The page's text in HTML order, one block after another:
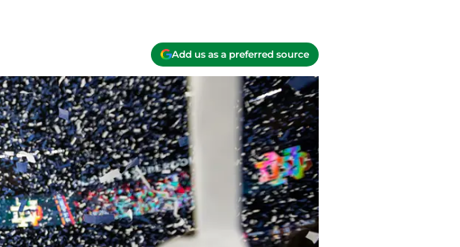
Add us as a preferred source
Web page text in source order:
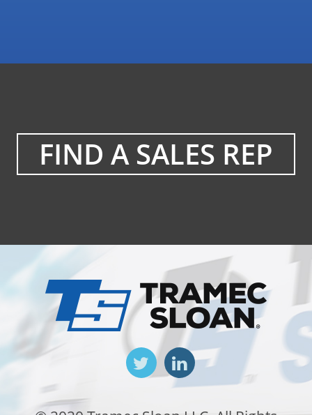
FIND A SALES REP
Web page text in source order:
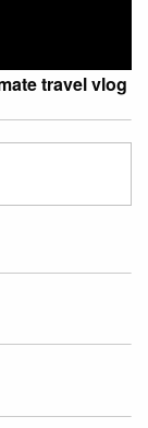
travel vlog
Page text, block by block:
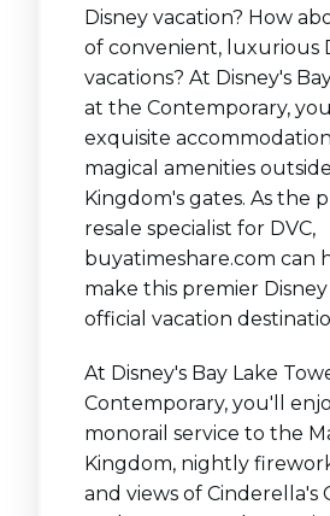
Disney vacation? How
of convenient, luxurious
vacations? At Disney's
at the Contemporary,
exquisite
magical amenities
Kingdom's gates. As the
resale specialist for DVC,
buyatimeshare.com can
make this premier
official vacation
At Disney's Bay Lake
Contemporary, you'll
monorail service to the
Kingdom, nightly
and views of Cinderella's
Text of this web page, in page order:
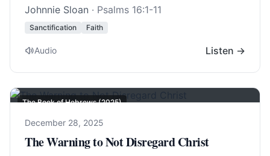
Johnnie Sloan · Psalms 16:1-11
Sanctification Faith
Audio Listen →
The Book of Hebrews (2025)
December 28, 2025
The Warning to Not Disregard Christ
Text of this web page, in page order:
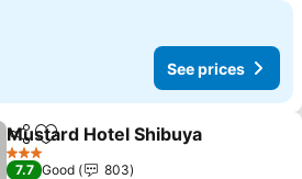
See prices
ShareAdd to favorites
Mustard Hotel Shibuya
3 Stars
7.7 Good
803
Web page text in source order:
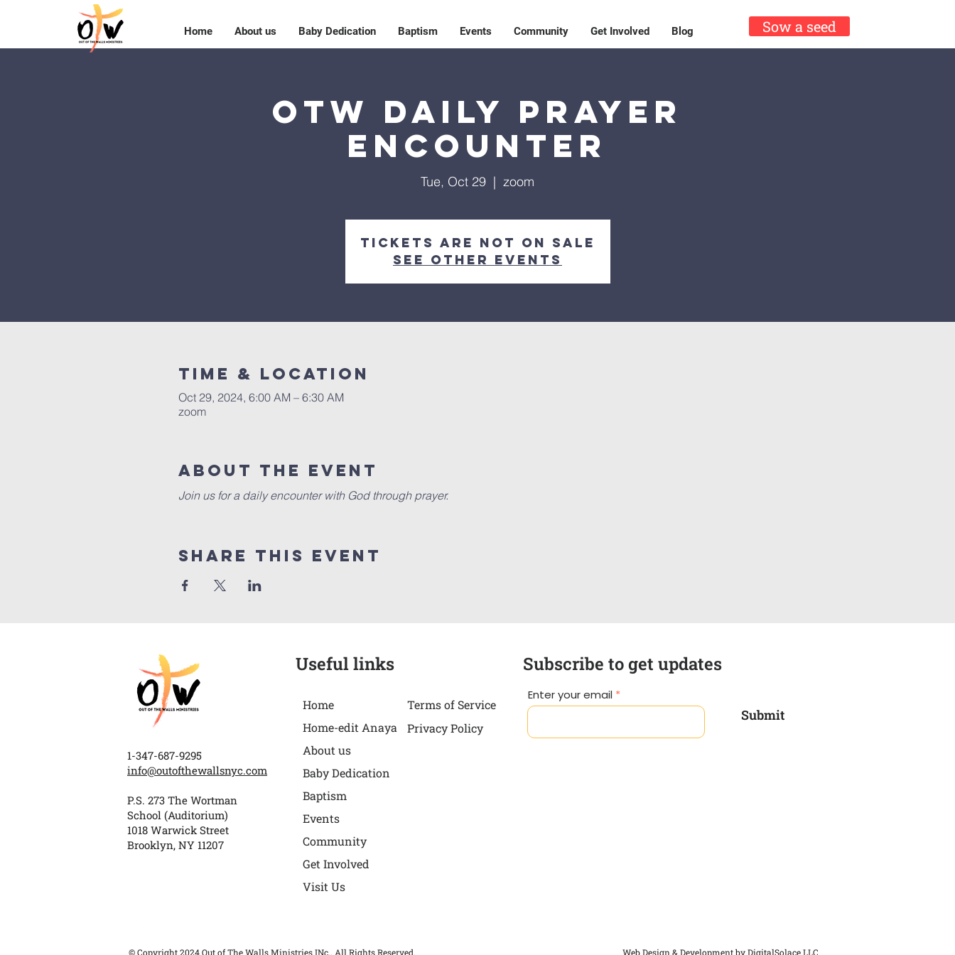
Home About us Baby Dedication Baptism Events Community Get Involved Blog Sow a seed
OTW Daily Prayer
Encounter
Tue, Oct 29
  |
zoom
Tickets are not on sale
See other events
Time & Location
Oct 29, 2024, 6:00 AM – 6:30 AM
zoom
About the event
Join us for a daily encounter with God through prayer.
Share this event
1-347-687-9295
info@outofthewallsnyc.com
P.S. 273 The Wortman
School (Auditorium)
1018 Warwick Street
Brooklyn, NY 11207
Useful links
Home
Home-edit Anaya
About us
Baby Dedication
Baptism
Events
Community
Get Involved
Visit Us
Terms of Service
Privacy Policy
Subscribe to get updates
Enter your email
Submit
© Copyright 2024 Out of The Walls Ministries INc.. All Rights Reserved. Web Design & Development byDigitalSolace LLC
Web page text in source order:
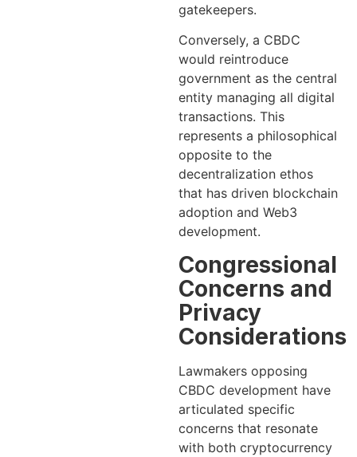
gatekeepers.
Conversely, a CBDC
would reintroduce
government as the central
entity managing all digital
transactions. This
represents a philosophical
opposite to the
decentralization ethos
that has driven blockchain
adoption and Web3
development.
Congressional
Concerns and
Privacy
Considerations
Lawmakers opposing
CBDC development have
articulated specific
concerns that resonate
with both cryptocurrency
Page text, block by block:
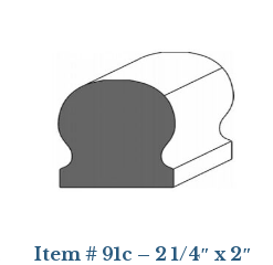
be
chosen
product
page
Item # 91c – 2 1/4″ x 2″
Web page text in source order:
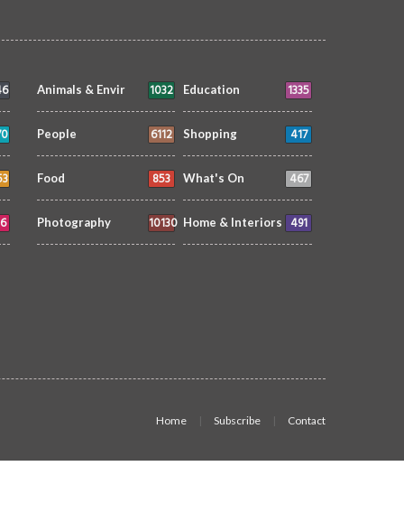
Animals & Envir 1032 Education 1335
People 6112 Shopping 417
Food 853 What's On 467
Photography 10130 Home & Interiors 491
Home Subscribe Contact
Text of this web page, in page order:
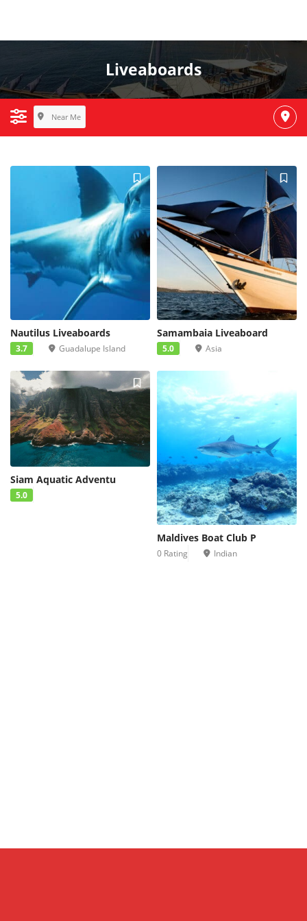
Liveaboards
Near Me
Nautilus Liveaboards
3.7 Guadalupe Island
Samambaia Liveaboard
5.0 Asia
Siam Aquatic Adventu
5.0
Maldives Boat Club P
0 Rating Indian
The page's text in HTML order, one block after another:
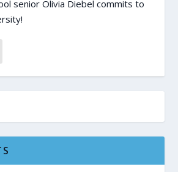
senior Olivia Diebel commits to
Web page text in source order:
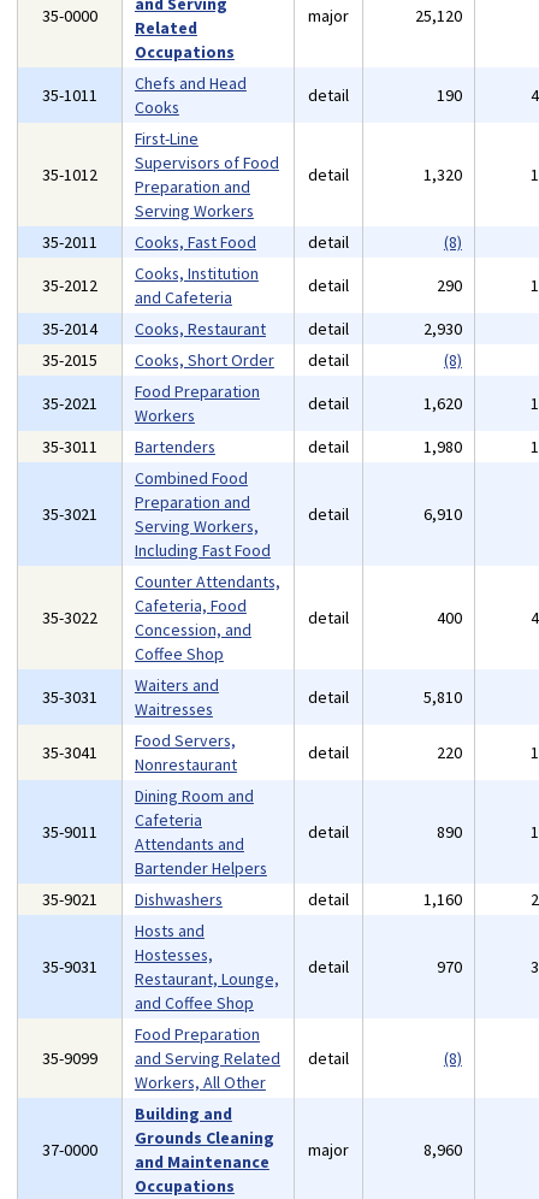
35-0000
Related
Occupations
major 25,120
35-1011
Chefs and Head
Cooks
detail 190
35-1012
First-Line
Supervisors of Food
Preparation and
Serving Workers
detail 1,320
35-2011 Cooks, Fast Food detail
(8)
35-2012
Cooks, Institution
and Cafeteria
detail 290
35-2014
Cooks, Restaurant detail 2,930
35-2015
Cooks, Short Order detail
(8)
35-2021
Food Preparation
Workers
detail 1,620
35-3011
Bartenders detail 1,980
35-3021
Combined Food
Preparation and
Serving Workers,
Including Fast Food
detail 6,910
35-3022
Counter Attendants,
Cafeteria, Food
Concession, and
Coffee Shop
detail 400
35-3031
Waiters and
Waitresses
detail 5,810
35-3041
Food Servers,
Nonrestaurant
detail 220
35-9011
Dining Room and
Cafeteria
Attendants and
Bartender Helpers
detail 890
35-9021 Dishwashers detail 1,160
35-9031
Hosts and
Hostesses,
Restaurant, Lounge,
and Coffee Shop
detail 970
35-9099
Food Preparation
and Serving Related
Workers, All Other
detail (8)
37-0000
Building and
Grounds Cleaning
and Maintenance
Occupations
major 8,960
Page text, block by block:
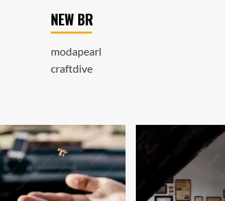
NEW BR
modapearl
craftdive
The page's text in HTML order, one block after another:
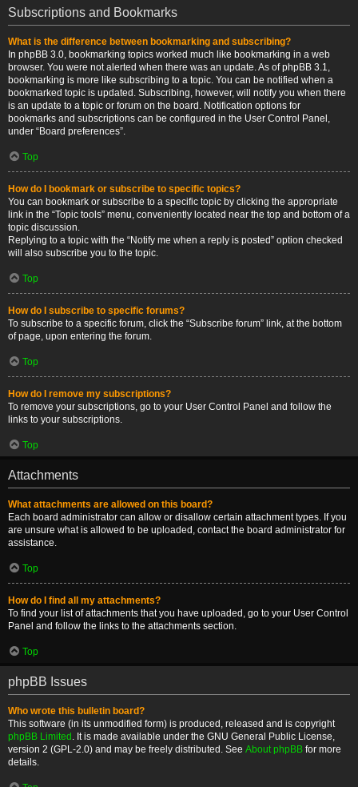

=== What you should do ===
Apart from the pictures, every record must be set down exactly.

=== Task output ===
The page's text in HTML order, one block after another:
Add us as a preferred source
Web page text in source order:
FIND A SALES REP
Web page text in source order:
travel vlog
Page text, block by block:
Disney vacation? How
of convenient, luxurious
vacations? At Disney's
at the Contemporary,
exquisite
magical amenities
Kingdom's gates. As the
resale specialist for DVC,
buyatimeshare.com can
make this premier
official vacation
At Disney's Bay Lake
Contemporary, you'll
monorail service to the
Kingdom, nightly
and views of Cinderella's
Text of this web page, in page order:
Johnnie Sloan · Psalms 16:1-11
Sanctification Faith
Audio Listen →
The Book of Hebrews (2025)
December 28, 2025
The Warning to Not Disregard Christ
Text of this web page, in page order:
See prices
ShareAdd to favorites
Mustard Hotel Shibuya
3 Stars
7.7 Good
803
Web page text in source order:
Home About us Baby Dedication Baptism Events Community Get Involved Blog Sow a seed
OTW Daily Prayer
Encounter
Tue, Oct 29
  |
zoom
Tickets are not on sale
See other events
Time & Location
Oct 29, 2024, 6:00 AM – 6:30 AM
zoom
About the event
Join us for a daily encounter with God through prayer.
Share this event
1-347-687-9295
info@outofthewallsnyc.com
P.S. 273 The Wortman
School (Auditorium)
1018 Warwick Street
Brooklyn, NY 11207
Useful links
Home
Home-edit Anaya
About us
Baby Dedication
Baptism
Events
Community
Get Involved
Visit Us
Terms of Service
Privacy Policy
Subscribe to get updates
Enter your email
Submit
© Copyright 2024 Out of The Walls Ministries INc.. All Rights Reserved. Web Design & Development byDigitalSolace LLC
Web page text in source order:
gatekeepers.
Conversely, a CBDC
would reintroduce
government as the central
entity managing all digital
transactions. This
represents a philosophical
opposite to the
decentralization ethos
that has driven blockchain
adoption and Web3
development.
Congressional
Concerns and
Privacy
Considerations
Lawmakers opposing
CBDC development have
articulated specific
concerns that resonate
with both cryptocurrency
Page text, block by block:
be
chosen
product
page
Item # 91c – 2 1/4″ x 2″
Web page text in source order:
Animals & Envir 1032 Education 1335
People 6112 Shopping 417
Food 853 What's On 467
Photography 10130 Home & Interiors 491
Home Subscribe Contact
Text of this web page, in page order:
Liveaboards
Near Me
Nautilus Liveaboards
3.7 Guadalupe Island
Samambaia Liveaboard
5.0 Asia
Siam Aquatic Adventu
5.0
Maldives Boat Club P
0 Rating Indian
The page's text in HTML order, one block after another:
senior Olivia Diebel commits to
Web page text in source order:
35-0000
Related
Occupations
major 25,120
35-1011
Chefs and Head
Cooks
detail 190
35-1012
First-Line
Supervisors of Food
Preparation and
Serving Workers
detail 1,320
35-2011 Cooks, Fast Food detail
(8)
35-2012
Cooks, Institution
and Cafeteria
detail 290
35-2014
Cooks, Restaurant detail 2,930
35-2015
Cooks, Short Order detail
(8)
35-2021
Food Preparation
Workers
detail 1,620
35-3011
Bartenders detail 1,980
35-3021
Combined Food
Preparation and
Serving Workers,
Including Fast Food
detail 6,910
35-3022
Counter Attendants,
Cafeteria, Food
Concession, and
Coffee Shop
detail 400
35-3031
Waiters and
Waitresses
detail 5,810
35-3041
Food Servers,
Nonrestaurant
detail 220
35-9011
Dining Room and
Cafeteria
Attendants and
Bartender Helpers
detail 890
35-9021 Dishwashers detail 1,160
35-9031
Hosts and
Hostesses,
Restaurant, Lounge,
and Coffee Shop
detail 970
35-9099
Food Preparation
and Serving Related
Workers, All Other
detail (8)
37-0000
Building and
Grounds Cleaning
and Maintenance
Occupations
major 8,960
Page text, block by block:
NEW BR
modapearl
craftdive
The page's text in HTML order, one block after another:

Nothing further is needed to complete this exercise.